I’ve posted Entry #629 to my weekly Valuation-Informed Indexing column at the Value Walk site. It’s called Buy-and-Hold Made Stock Investing More Emotional Than It Has Ever Been Before.
Juicy Excerpt: Investors have always wanted to believe that the irrational exuberance that they create by practicing price indifference is real. And so stocks have always been a high-risk asset class at times of sky-high prices. But the Buy-and-Hold Model, which would have greatly diminished our ability to create irrational exuberance had Shiller’s Nobel-prize-winning research been available at the time it was being developed, made matters much worse than they have ever been before.


Yep. Everyone else has been wrong for the last 20 years and continues to be wrong. Meanwhile, only Rob Bennett is right. Because of a secret society of goons, Rob Bennett has been kept from the spotlight as the one and only financial guru that has figured it all out.

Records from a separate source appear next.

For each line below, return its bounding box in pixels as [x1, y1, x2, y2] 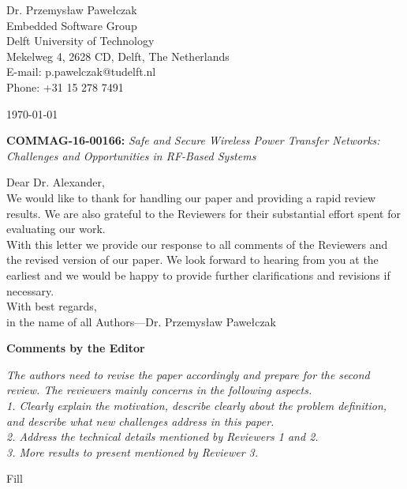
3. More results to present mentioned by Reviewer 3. [6, 443, 259, 460]
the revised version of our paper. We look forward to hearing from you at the [6, 251, 379, 268]
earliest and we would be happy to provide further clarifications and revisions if [6, 266, 390, 283]
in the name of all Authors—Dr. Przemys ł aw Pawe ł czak [6, 313, 276, 329]
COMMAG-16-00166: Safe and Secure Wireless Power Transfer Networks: [6, 132, 380, 149]
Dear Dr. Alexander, [6, 174, 105, 190]
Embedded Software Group [6, 17, 137, 33]
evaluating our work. [6, 220, 106, 237]
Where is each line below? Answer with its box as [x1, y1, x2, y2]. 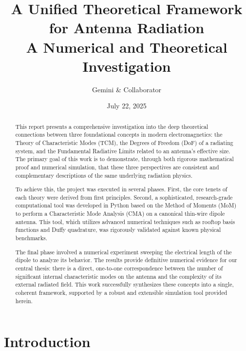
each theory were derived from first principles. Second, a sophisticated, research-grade [15, 193, 233, 201]
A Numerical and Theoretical [26, 37, 227, 57]
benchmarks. [15, 234, 47, 242]
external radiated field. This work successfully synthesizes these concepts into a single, [15, 280, 234, 289]
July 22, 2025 [107, 101, 147, 111]
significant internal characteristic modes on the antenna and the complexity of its [15, 272, 222, 280]
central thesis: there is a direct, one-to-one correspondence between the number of [15, 264, 223, 272]
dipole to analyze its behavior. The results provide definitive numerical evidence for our [15, 256, 237, 264]
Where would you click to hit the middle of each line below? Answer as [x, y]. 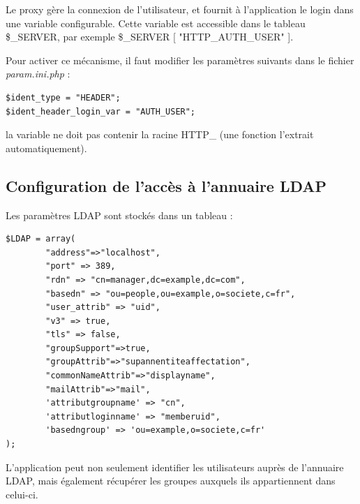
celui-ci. [22, 494]
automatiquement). [46, 148]
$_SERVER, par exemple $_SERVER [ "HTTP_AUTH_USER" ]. [150, 37]
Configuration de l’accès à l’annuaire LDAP [166, 185]
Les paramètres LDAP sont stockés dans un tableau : [119, 215]
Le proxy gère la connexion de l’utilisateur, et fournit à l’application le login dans [180, 9]
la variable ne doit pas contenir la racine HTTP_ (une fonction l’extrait [160, 134]
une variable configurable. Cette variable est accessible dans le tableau [156, 23]
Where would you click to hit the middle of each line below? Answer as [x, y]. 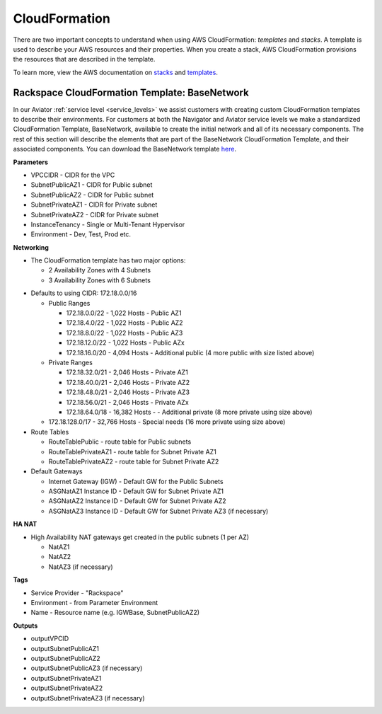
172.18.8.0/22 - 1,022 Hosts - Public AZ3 [125, 333]
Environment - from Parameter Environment [94, 602]
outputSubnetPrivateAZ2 [67, 688]
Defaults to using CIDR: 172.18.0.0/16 [84, 293]
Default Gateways [57, 471]
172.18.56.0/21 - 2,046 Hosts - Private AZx [127, 402]
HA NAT [25, 524]
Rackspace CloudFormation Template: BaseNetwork [131, 92]
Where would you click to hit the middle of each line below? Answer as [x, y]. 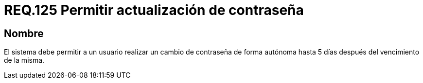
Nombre [24, 33]
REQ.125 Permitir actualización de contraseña [154, 10]
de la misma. [24, 60]
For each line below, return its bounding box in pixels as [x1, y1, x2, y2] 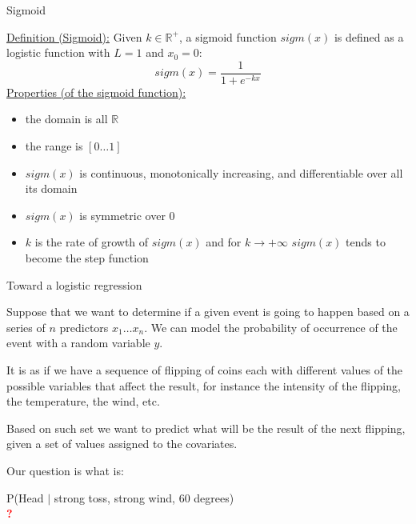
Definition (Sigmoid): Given [6, 28, 142, 45]
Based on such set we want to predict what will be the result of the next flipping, [6, 419, 406, 436]
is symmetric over [79, 206, 166, 223]
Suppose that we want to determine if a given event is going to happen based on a [6, 303, 410, 320]
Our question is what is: [6, 462, 124, 478]
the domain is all [25, 110, 108, 127]
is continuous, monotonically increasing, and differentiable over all [79, 164, 403, 181]
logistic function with [6, 44, 110, 61]
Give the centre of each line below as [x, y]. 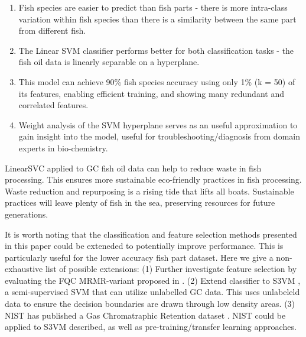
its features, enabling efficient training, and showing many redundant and [151, 93]
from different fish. [52, 30]
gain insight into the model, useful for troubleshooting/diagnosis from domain [159, 136]
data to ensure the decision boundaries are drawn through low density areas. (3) [150, 304]
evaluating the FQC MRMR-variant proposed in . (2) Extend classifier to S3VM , [153, 280]
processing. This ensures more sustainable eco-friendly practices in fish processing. [153, 179]
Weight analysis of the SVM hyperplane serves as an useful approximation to [158, 124]
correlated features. [53, 105]

I’m not the only one. We have seen thousands of our fellow community members express a desire that honest posting re the last 41 years of peer-reviewed research be permitted at every site. Bill Bernstein wrote in his book that the 4 percent rule was wildly off the mark at the top of the bubble. Rob Arnott wrote to me and we had a back-and-forth discussion in which he said that all of my ideas about stock investing check out. Wade Pfau spent 16 months researching my ideas and concluded that: “Yes, Virginia, Valuation-Informed Indexing works!” Robert Shiller was awarded a Nobel prize for his research and his book was a best-seller. And on and on and on.
About 10 percent of the population today believes that long-term market timing (price discipline!) is required. Once we open every site to honest posting, I believe that we will be able to get that number up to 20 percent within about six months. It will take much longer to get it to 40 percent but in time we will do it. And then eventually we will get it to 80 percent. We will all be able to live better and fuller and richer lives from that point forward than we ever imagined possible during the Buy-and-Hold Era.
But it needs to be every site permitting honest posting. We all have a Get Rich Quick/Buy-and-Hold impulse residing within us. We would like to believe that market timing is not absolutely required, that for the first time in history we might be able to get away with creating a mountain of irrational exuberance and not pay a terrible price. It has never yet happened and our common sense tells us that it is impossible that it could ever happen. But, like an alcoholic who tells himself that maybe it won’t be such a terrible thing if he takes just one drink, we do very much want to believe it. If we are going to tune out the Get Rich Quick/Buy-and-Hold noise, we are going to need to have some people citing the last 41 years of peer-reviewed research at every site we visit.
I believe that we will get there in the days following the next Buy-and-Hold Crisis. It will be interesting to see how things play out.
My best wishes to you.
Rob
So you are now saying that these guys are right? They each disagree with you on very major issues. Wade even sent you a scathing email not only explaining how you are wrong, but he also spoke about the harm you caused him.
I believe that people in the investment advice field are like people in every other field — they would like to be free to do honest work, they would like to be able to go to bed at night feeling that they had helped people.
Shiller has described the intellectual leap from the finding that short-term price changes are unpredictable (University of Chicago Economics Professor Eugene Fama showed this in research published in the 1960s) to the Buy-and-Hold belief that the market sets prices properly as “one of the most remarkable errors in the history of economics.” Humans did not come to Planet Earth with perfect knowledge of how stock investing works. The way it is done in every other field of human endeavor is that people take educated guesses and then learn over time where they have gotten something wrong and then fix it.
The “fix it” part is broken in the investment advice field. The feeling is that making a mistake in this field would be such s terrible thing that the “experts” must keep it zipped when new research shows that they have made a mistake. So the mistake just keeps compounding and compounding. Precisely 100 percent of the evidence available to us today shows that long-term market timing (price discipline!) is always 100 percent required and presisely 0 percent of the evidence supports the “idea” that they might be some mystical, magical alternate universe where market timing (price discipline!) is not 100 percent required. Gee, I wonder why so many Buy-and-Holders feel the need to resort to abusive posting to “defend” the idea that long-term market timing is not always required.
Everyone in the field would like to see every site opened to honest posting re the peer-reviewed research. But who is going to be the one to pin the bell to the tail of the cat? Who is going to be the site owner brave enough to permit honest posting and take on the wrath of the Buy-and-Hold Goon Squads? I believe that someone will appear in the days following the next Buy-and-Hold Crisis. I believe that that fellow or gal will live to see his or her head carved on Mount Rushmore in recognition of the great good that he or she will have done for millions and millions of people who need access to honest and accurate and research-based advice on how to plan their retirement. We’ll see.